December 13, 2017

Wrong-way driver had opioids, THC in system

Steven Bourgoin

Williston driver awaits trial in crash that killed five teens

By Mike Donoghue

For VTDigger

The court-ordered toxicology report of a wrong-way driver charged with killing five central Vermont teenagers in a fiery crash a year ago shows high levels of THC — the active ingredient in marijuana — in his blood system, along with fentanyl, norfentanyl and midazolam.

Steven D. Bourgoin, 37, of Williston had 10 nanograms of active THC level about eight hours after he crashed into the five teens as they headed home about 11:50 p.m. Oct. 8, 2016, according to the drug report made public Monday.

Any level of THC in a driver in Vermont is against the law.

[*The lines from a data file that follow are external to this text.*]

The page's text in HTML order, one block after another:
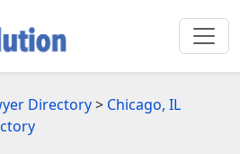
Directory> Chicago, IL
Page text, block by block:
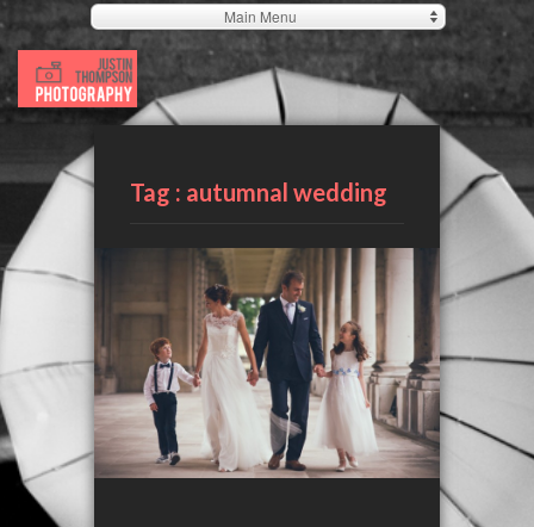
Main Menu
Tag : autumnal wedding
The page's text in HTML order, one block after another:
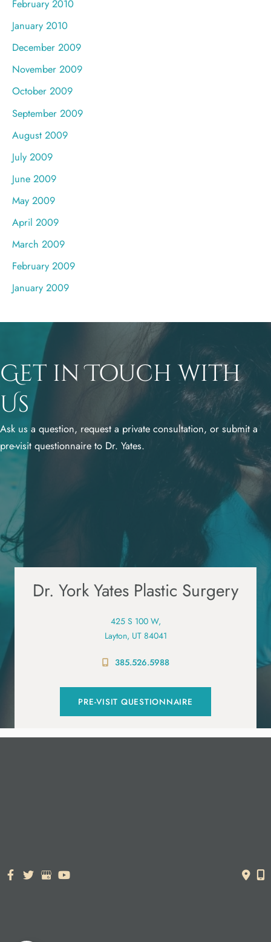
February 2010
January 2010
December 2009
November 2009
October 2009
September 2009
August 2009
July 2009
June 2009
May 2009
April 2009
March 2009
February 2009
January 2009
Get in Touch with
Us
Ask us a question, request a private consultation, or submit a
pre-visit questionnaire to Dr. Yates.
Dr. York Yates Plastic Surgery
425 S 100 W,
Layton, UT 84041
385.526.5988
PRE-VISIT QUESTIONNAIRE
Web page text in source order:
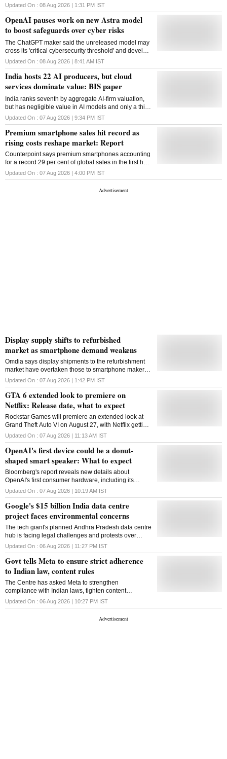
meetings; other digital platforms could also come
under scrutiny
Updated On : 08 Aug 2026 | 1:31 PM IST
OpenAI pauses work on new Astra model
to boost safeguards over cyber risks
The ChatGPT maker said the unreleased model may
cross its 'critical cybersecurity threshold' and develop
zero-day exploits autonomously
Updated On : 08 Aug 2026 | 8:41 AM IST
India hosts 22 AI producers, but cloud
services dominate value: BIS paper
India ranks seventh by aggregate AI-firm valuation,
but has negligible value in AI models and only a thin
presence in computing infrastructure, according to
the BIS study
Updated On : 07 Aug 2026 | 9:34 PM IST
Premium smartphone sales hit record as
rising costs reshape market: Report
Counterpoint says premium smartphones accounting
for a record 29 per cent of global sales in the first half
of 2026 with Apple and Samsung capturing 84 per
cent of global premium smartphone market
Updated On : 07 Aug 2026 | 4:00 PM IST
Display supply shifts to refurbished
market as smartphone demand weakens
Omdia says display shipments to the refurbishment
market have overtaken those to smartphone makers
for the first time as rising memory costs weaken new-
device production
Updated On : 07 Aug 2026 | 1:42 PM IST
GTA 6 extended look to premiere on
Netflix: Release date, what to expect
Rockstar Games will premiere an extended look at
Grand Theft Auto VI on August 27, with Netflix getting
the first stream before the presentation becomes
available on YouTube
Updated On : 07 Aug 2026 | 11:13 AM IST
OpenAI's first device could be a donut-
shaped smart speaker: What to expect
Bloomberg's report reveals new details about
OpenAI's first consumer hardware, including its
design, price and how it fits into the company's AI-first
device ambitions
Updated On : 07 Aug 2026 | 10:19 AM IST
Google's $15 billion India data centre
project faces environmental concerns
The tech giant's planned Andhra Pradesh data centre
hub is facing legal challenges and protests over
concerns about water resources and its proximity to a
wildlife sanctuary
Updated On : 06 Aug 2026 | 11:27 PM IST
Govt tells Meta to ensure strict adherence
to Indian law, content rules
The Centre has asked Meta to strengthen
compliance with Indian laws, tighten content
moderation and explain its algorithms, moderation
systems and safeguards
Updated On : 06 Aug 2026 | 10:27 PM IST
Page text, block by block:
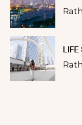
Rath
LIFE
Rath
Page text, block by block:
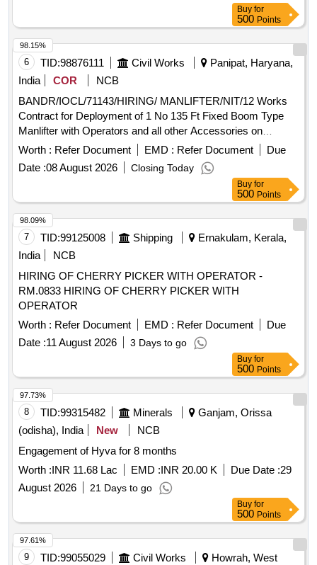
Buy for
500 Points
6 TID:98876111 Civil Works
Panipat, Haryana,
India
COR
NCB
BANDR/IOCL/71143/HIRING/ MANLIFTER/NIT/12 Works
Contract for Deployment of 1 No 135 Ft Fixed Boom Type
Manlifter with Operators and all other Accessories on
monthly Rental Basis in connection with MS Block Unit P25
Project of IOCL Panipat
Worth : Refer Document EMD : Refer Document
Due
Date :08 August 2026 Closing Today
98.15%
Buy for
500 Points
7 TID:99125008 Shipping
Ernakulam, Kerala,
India
NCB
HIRING OF CHERRY PICKER WITH OPERATOR -
RM.0833 HIRING OF CHERRY PICKER WITH
OPERATOR
Worth : Refer Document EMD : Refer Document
Due
Date :11 August 2026 3 Days to go
98.09%
Buy for
500 Points
8 TID:99315482 Minerals
Ganjam, Orissa
(odisha), India
New
NCB
Engagement of Hyva for 8 months
Worth :INR 11.68 Lac EMD :INR 20.00 K Due Date :29
August 2026
21 Days to go
97.73%
Buy for
500 Points
9 TID:99055029 Civil Works
Howrah, West
97.61%
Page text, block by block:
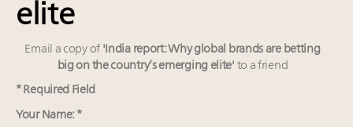
their deals?
wholly sustainable luxury footwear across entire
value chain
Fraudulent claims target luxury retailers online: How
AI can limit the damage
elite
Email a copy of 'India report: Why global brands are betting
big on the country’s emerging elite' to a friend
* Required Field
Your Name: *
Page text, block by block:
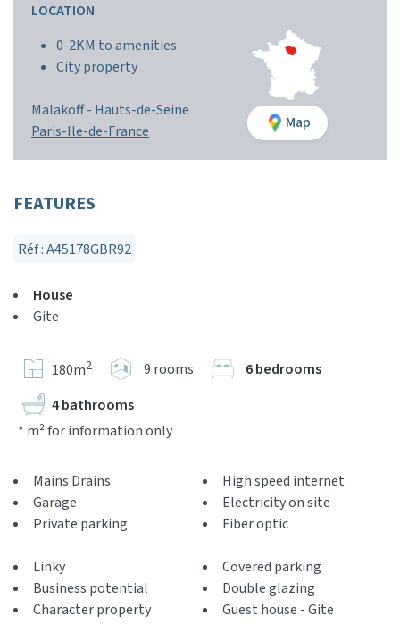
LOCATION
0-2KM to amenities
City property
Malakoff - Hauts-de-Seine
Paris-Ile-de-France
Map
FEATURES
Réf : A45178GBR92
House
Gite
180m2 9 rooms
6 bedrooms
4 bathrooms
* m² for information only
Mains Drains
Garage
Private parking
High speed internet
Electricity on site
Fiber optic
Linky
Business potential
Character property
Covered parking
Double glazing
Guest house - Gite
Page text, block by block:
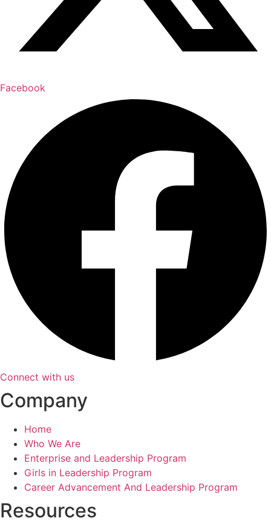
Facebook
Connect with us
Company
Home
Who We Are
Enterprise and Leadership Program
Girls in Leadership Program
Career Advancement And Leadership Program
Resources
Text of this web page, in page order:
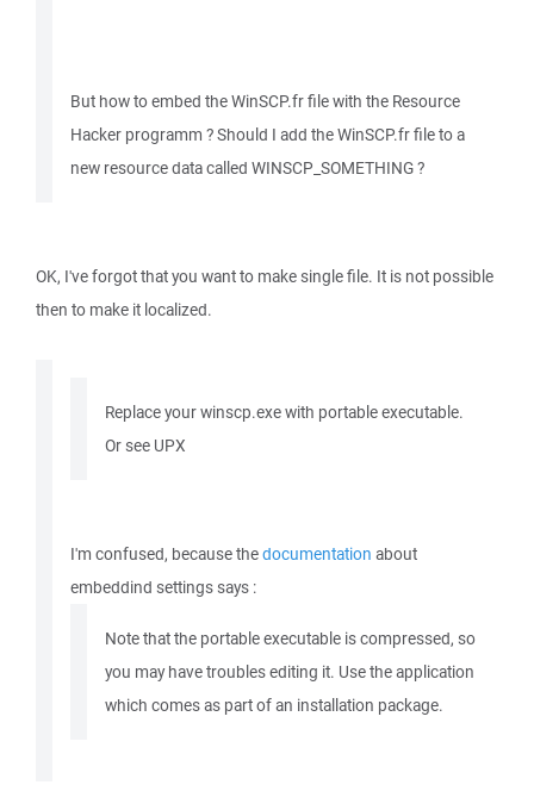
But how to embed the WinSCP.fr file with the Resource
Hacker programm ? Should I add the WinSCP.fr file to a
new resource data called WINSCP_SOMETHING ?
OK, I've forgot that you want to make single file. It is not possible
then to make it localized.
Replace your winscp.exe with portable executable.
Or see UPX
I'm confused, because thedocumentation about
embeddind settings says :
Note that the portable executable is compressed, so
you may have troubles editing it. Use the application
which comes as part of an installation package.

In Colorado, which allows for recreational marijuana, a driver is presumed under the influence with 5 nanograms of THC.

The levels of fentanyl, an opioid pain medication, and midazolam, a sedative, “could be therapeutic levels,” according to an interpretation by the Vermont Department of Public Safety.

The long-sought drug report for Bourgoin became public Monday afternoon when Heidi Storm, public records administrator for the Vermont State Police, granted the latest request seeking details of the impairment.

The request to release the test results was renewed in the Bourgoin case after Vermont State Police reported this month that a driver who killed four carnival workers in August in Addison County had more than 50 nanograms of THC in his system. That made him more than 10 times the legal limit if he had been driving in Colorado.

The Bourgoin report says he was impaired.

Fentanyl is a morphine substitute. The report said, “It is reported to be 80 to 200 times as potent as morphine and has a rapid onset of action as well as addictive properties.”

Bourgoin had 25 nanograms of midazolam, the report said. In 56 drivers arrested for driving while under the influence, midazolam concentrations ranged from 5 to 1,100 nanograms.

Bourgoin has pleaded not guilty to a variety of charges, including five counts of second-degree murder in the death of the teens. He remains in prison awaiting trial, which could be in late April at the earliest, officials said.

Minutes after Bourgoin’s arraignment in October 2016, then-Chittenden County State’s Attorney TJ Donovan pledged during a news conference he would release the toxicology report as soon as he received it. Donovan, who was running for Vermont attorney general, reversed direction two weeks before the election and refused to make public the report.